Bayesian Approach¶
Overview¶
In this tutorial, we will discuss the Bayesian approach to estimate probabilities. Assume that we are interested to determine (the probability of) the state of the world based on conducted experiments. You had an opinion regarding the possibilities (= the probability distribution) of the states of the world, then observed some data, and so what?
First, we consider an artificial example, where the challenge is to estimate the probability of success in Bernoulli trials.
Second, we turn to a practical case constructing a (naive) spam-filter. The construction allows as to practice with the Bayesian approach and enjoy a technical realization with Python.
Bernoulli trials¶
Formulation of the problem¶
A coin is flipped $N$ times; Heads $H$ is the output of $n$ trials. What is the probability that Heads come at a single experiment?

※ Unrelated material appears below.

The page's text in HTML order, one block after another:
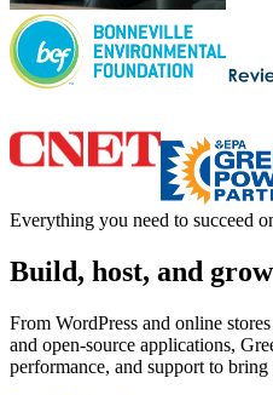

Notation: Clearly we do not know this probability $p$ definitely. Let's call its estimate $\hat{p}$.
Naive answer:
The expected value of successes in the Bernoulli trials is $Np$. Therefore, we can estimate $p$ as the fraction of successes during $N$ observations:
$$
\hat{p} = \frac{n}{N}
$$
Question: What is a potential drawback of this estimating strategy?
* The estimate is suspicious if the number of the Bernoulli trials is small (say, $N=3$)$\newcommand{\Prob}[1]{\mathbb{P}\{#1\}}$ Improvement: Evidently, an additional knowledge requires to improve the previous answer in the presence of a few trials. First, let's change the task and look for (the estimate of) the distribution of the probability in the Bernoulli trials, given the observed data. In other words, we consider $p$ as a random variable $\mathbb{p}$ with an unknown distribution. $$ \begin{equation} \Prob{\mathbf{p} = t | \mathrm{data}} = \frac{ \Prob{\mathrm{data} | \mathbf{p} = t}\Prob{\mathbf{p} = t} } { \sum_{t'} \Prob{\mathrm{data} | \mathbf{p} = t'}\Prob{\mathbf{p} = t'} } \quad\quad\text{BAYES' RULE} \label{eq:bayes} \end{equation} $$ $\Prob{\mathbf{p} = t | \mathrm{data}}$ is called the a posteriori probability. The computation is based on a priori probabilities $\Prob{\mathbf{p} = t}$ and the likelihood function $\Prob{\mathrm{data} | \mathbf{p} = t'}$.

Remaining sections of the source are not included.